- Opening Delimiter -

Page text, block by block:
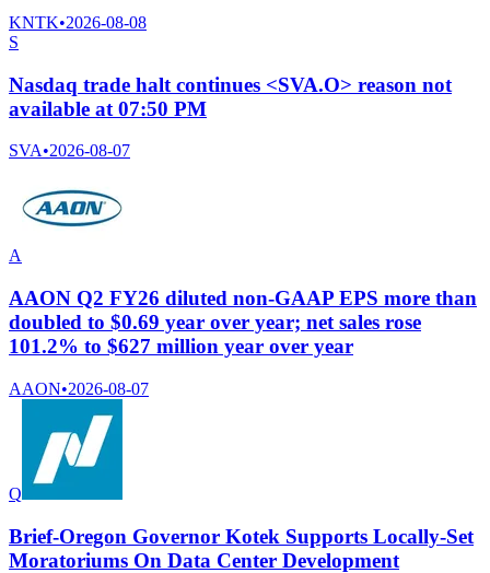
KNTK•2026-08-08
S
Nasdaq trade halt continues <SVA.O> reason not
available at 07:50 PM
SVA•2026-08-07
A
AAON Q2 FY26 diluted non-GAAP EPS more than
doubled to $0.69 year over year; net sales rose
101.2% to $627 million year over year
AAON•2026-08-07
Q
Brief-Oregon Governor Kotek Supports Locally-Set
Moratoriums On Data Center Development

- Closing Delimiter -

• **GOAL OF THE EXERCISE**: If a record contains a picture, drop the picture and repeat the rest exactly.

• **ANSWER TO THE PROBLEM**:
Page text, block by block:
KNTK•2026-08-08
S
Nasdaq trade halt continues <SVA.O> reason not
available at 07:50 PM
SVA•2026-08-07
A
AAON Q2 FY26 diluted non-GAAP EPS more than
doubled to $0.69 year over year; net sales rose
101.2% to $627 million year over year
AAON•2026-08-07
Q
Brief-Oregon Governor Kotek Supports Locally-Set
Moratoriums On Data Center Development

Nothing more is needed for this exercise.